Como vocês já devem ter notado, o Ulpan é uma escola de hebraico. Os programas são desenvolvidos primordialmente para imigrantes, depois turistas e interessados em geral. Ontem fui a aula pela primeira vez. Eis minhas impressões. Cheguei um pouco antes e fiz minha inscrição, 940 shekels pelo semestre de 5 horas semanais, este valor corresponde mais ou menos a uns 470 reais. A escola de hebraico é um centro bastante organizado e com vários grupos de estudantes. No meu grupo estão matriculados aproximadamente uns 30 alunos de todas as partes do mundo: Filipinas, Tailandia, Bolívia, Irlanda, Espanha, Turquia, Grécia, EUA, Alemanhã, Rússia, Brasil (eu). Assim que entrei na sala, cinco minutinhos antes, tive uma sensação de estar entrando em uma turma dessas de escola de ensino básico que temos aí no Brasil, primário e ginásio (como se dizia no meu tempo). Os filipinos são maioria, aprox. uns 8, o resto no máximo uns dois de cada dos mencionados. Eu nunca havia encontrado nenhum filipino e, desconfiado como já disse que sou, comecei a estranhar. Fui sentar exatamente por perto de um dos mais "bagunceiros", que depois, logo em seguida, vim a perceber que o Tchodi, esse é o nome dele, é apenas um pouco bastante expressivo. Horário da pausa. Os filipinos vêm e começam a se apresentar a mim, dizem o nome e apertam minha mão. Um outro, Alex, me pega e diz, "vem, vamos descer". E eu, ainda desconfiado, disse "ok, já vou indo". Fiquei um pouco pela sala pra ver o que acontecia, olhei em volta, irlandes, americano, alemão, senti um certo frio, com exceção de uma garota que chegou tarde e viu que eu sabia ler em hebraico (ler aqui significa ler os sons das letras nas palavras sem saber o que está escrito) e ficou me perguntando coisas. Resultado, desci e fui ver onde estavam os filipinos. Lá embaixo, me enfiei no meio deles e conheci mais alguns, filipinos são muito mais como brasileiros, e desculpem-me a discriminação que pode estar embutida na generalização, eu mesmo não acredito nela.

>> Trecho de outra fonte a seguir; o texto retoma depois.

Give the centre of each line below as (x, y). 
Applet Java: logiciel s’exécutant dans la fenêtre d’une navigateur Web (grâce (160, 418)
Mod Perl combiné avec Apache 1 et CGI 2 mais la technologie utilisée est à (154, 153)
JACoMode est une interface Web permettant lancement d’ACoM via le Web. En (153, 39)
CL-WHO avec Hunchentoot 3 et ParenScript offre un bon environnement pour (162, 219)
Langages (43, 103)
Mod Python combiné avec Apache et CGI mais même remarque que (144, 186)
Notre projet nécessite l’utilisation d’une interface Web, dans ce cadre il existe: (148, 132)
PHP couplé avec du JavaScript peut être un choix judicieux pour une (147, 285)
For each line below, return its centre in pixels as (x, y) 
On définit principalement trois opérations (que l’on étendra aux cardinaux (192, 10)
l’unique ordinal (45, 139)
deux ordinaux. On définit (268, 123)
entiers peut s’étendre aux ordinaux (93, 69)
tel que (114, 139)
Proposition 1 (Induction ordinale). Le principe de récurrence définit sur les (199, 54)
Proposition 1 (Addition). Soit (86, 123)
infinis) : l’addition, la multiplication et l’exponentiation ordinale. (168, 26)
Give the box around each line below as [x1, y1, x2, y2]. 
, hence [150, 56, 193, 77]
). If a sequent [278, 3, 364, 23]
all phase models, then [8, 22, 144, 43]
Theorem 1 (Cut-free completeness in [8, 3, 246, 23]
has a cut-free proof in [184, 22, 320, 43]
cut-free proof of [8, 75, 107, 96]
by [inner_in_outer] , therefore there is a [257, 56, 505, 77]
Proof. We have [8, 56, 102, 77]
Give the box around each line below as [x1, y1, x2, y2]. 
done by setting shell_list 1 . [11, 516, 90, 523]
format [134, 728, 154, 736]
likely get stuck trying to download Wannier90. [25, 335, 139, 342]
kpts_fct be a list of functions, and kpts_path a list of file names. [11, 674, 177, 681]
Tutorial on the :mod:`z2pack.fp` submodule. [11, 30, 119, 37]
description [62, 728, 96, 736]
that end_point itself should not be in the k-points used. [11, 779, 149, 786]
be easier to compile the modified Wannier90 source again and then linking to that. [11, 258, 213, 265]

Fim da aula. Dois filipinos me pegam e dizem pra ir com eles. Senti uma desconfiança enorme. De repente percebi que estava indo para um lado da cidade que não conhecia. Parei e disse, "esse aqui não é meu caminho, eu preciso ir pela Arlozorov". E eles, "Mas pra que você vai pela Arlozorov?", e eu, "Pra pegar o onibus 25 na Ibn Gvirol". E eles, "Vem por aqui, é mais perto, nós também vamos pra Ibn Gvirol", aí eu disse, "Olha lá hein, eu não conheço esse lado da cidade". Fui e descobro um pouco mais dos filipinos. O negócio é que eles (pelo menos os dois que me acompanhavam) estão muito a vontade em Israel. Alex, o mais velho, está aqui há 25 anos e seu filho está no exército (Vocês fazem idéia o que é ter um filho no exército israelense, ou não?). Djune, o outro tem filho de 14 anos. O que descobri é que os filipinos aprendem espanhol na escola, mas não sabem necessariamente falar, que sua língua possui uma quantidade grande de vocábulos do espanhol (5.000 me disseram eles) e que são cristãos. Alex e Djune são praticantes e vão à igreja todo domingo. Me perguntaram se no Brasil comemorava-se o natal, eu disse que sim, e me disseram que eu poderia passar o natal com eles, pois em Israel o natal era muito estranho, "um dia comum, como qualquer outro", disseram. O que eu não disse a eles é que uma das coisas que eu estava gostando em Israel era de não ter que comemorar o natal, porque não suporto essa época aí no Brasil, geralmente fico de mal humor. O que falei foi que no Brasil havia um apelo comercial muito grande, uma comilança (não falei nesses termos) exagerada em família, onde tudo parecia que estava as mil maravilhas e que havia um papai noel barbudo todo encasacado no maior calor de desembro. E eles disseram que nas Filipinas era igual e que eles adoravam! Não toquei mais no assunto. Em fim, chegamos na Ibn Gvirol e ainda por cima fizeram questão de ficar comigo no ponto de ônibus até o numero 25 chegar.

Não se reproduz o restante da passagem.